Lead Opinion
The Morrison Milling Company (“MMC”) appeals a district court’s remand of Roxanne Hook’s negligence action against the company. MMC argues that Hook’s negligence claim is preempted by the Employment Retirement Income Security Act of 1974 (“ERISA”). 29 U.S.C. §§ 1001-1461. Because we conclude that Hook’s claim does not relate to MMC’s ERISA plan, and therefore is not preempted, we affirm the district court’s decision to remand Hook’s suit to state court.
I.
Texas’ workers’ compensation scheme resembles the workers’ compensation schemes of many other states. The Texas Workers’ Compensation Act (“TWCA”), for example, provides that any benefits distributed pursuant to the TWCA are an employee’s exclusive remedy for any work-related injuries or death. ' Tex.Rev.Civ.StatAnn. art. 8308-4.01(a) (Vernon Supp.1993).

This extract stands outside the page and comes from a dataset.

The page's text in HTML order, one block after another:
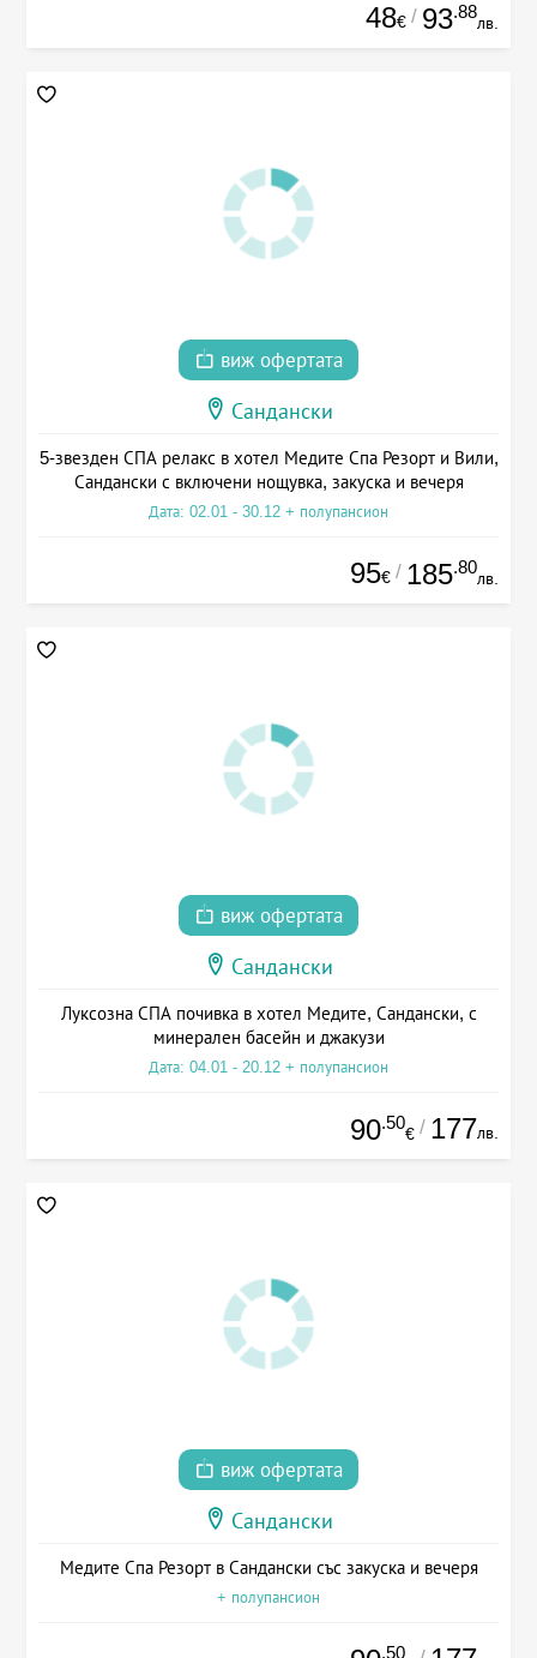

Notwithstanding the risks associated with “opting out,” MMC in March 1989 elected to discontinue workers’ compensation insurance and began offering the Interim Employee Welfare Benefit Plan. The Plan pays enroll-ees:
certain benefits for personal injuries suffered in the course of their employment, or for death resulting from such injuries, without the necessity of showing negligence on the part of the Company, and to provide for the continuation or partial continuation of their weekly salary or wages that would otherwise be lost as a result of their inability to work because of injury or illness incurred on the job.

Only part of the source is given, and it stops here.